# Source records:
%%

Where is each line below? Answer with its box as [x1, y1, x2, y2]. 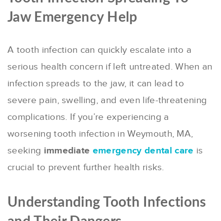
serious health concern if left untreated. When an [7, 61, 213, 73]
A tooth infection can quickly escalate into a [7, 44, 192, 56]
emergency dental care [92, 145, 194, 157]
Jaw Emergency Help [7, 10, 138, 25]
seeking [7, 145, 44, 157]
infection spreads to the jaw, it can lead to [7, 78, 184, 90]
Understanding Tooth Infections [7, 195, 206, 210]
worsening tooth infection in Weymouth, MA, [7, 128, 193, 140]
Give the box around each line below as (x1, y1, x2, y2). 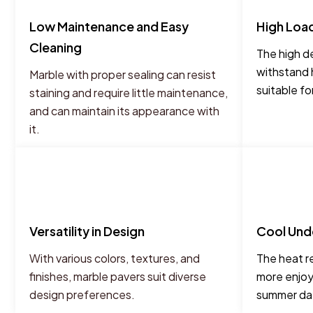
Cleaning (29, 39, 82, 56)
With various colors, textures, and (29, 251, 200, 266)
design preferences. (29, 287, 135, 303)
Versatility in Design (29, 223, 145, 240)
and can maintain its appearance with (29, 103, 219, 119)
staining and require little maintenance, (29, 85, 228, 101)
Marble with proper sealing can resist (29, 67, 216, 82)
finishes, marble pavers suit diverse (29, 269, 206, 284)

%%

# WHAT THE TASK REQUIRES:
The finished copy should match the data above word for word and contain no pictures.

# RESULT:
Where is each line below? Answer with its box as [x1, y1, x2, y2]. 
serious health concern if left untreated. When an [7, 61, 213, 73]
A tooth infection can quickly escalate into a [7, 44, 192, 56]
emergency dental care [92, 145, 194, 157]
Jaw Emergency Help [7, 10, 138, 25]
seeking [7, 145, 44, 157]
infection spreads to the jaw, it can lead to [7, 78, 184, 90]
Understanding Tooth Infections [7, 195, 206, 210]
worsening tooth infection in Weymouth, MA, [7, 128, 193, 140]
Give the box around each line below as (x1, y1, x2, y2). 
Cleaning (29, 39, 82, 56)
With various colors, textures, and (29, 251, 200, 266)
design preferences. (29, 287, 135, 303)
Versatility in Design (29, 223, 145, 240)
and can maintain its appearance with (29, 103, 219, 119)
staining and require little maintenance, (29, 85, 228, 101)
Marble with proper sealing can resist (29, 67, 216, 82)
finishes, marble pavers suit diverse (29, 269, 206, 284)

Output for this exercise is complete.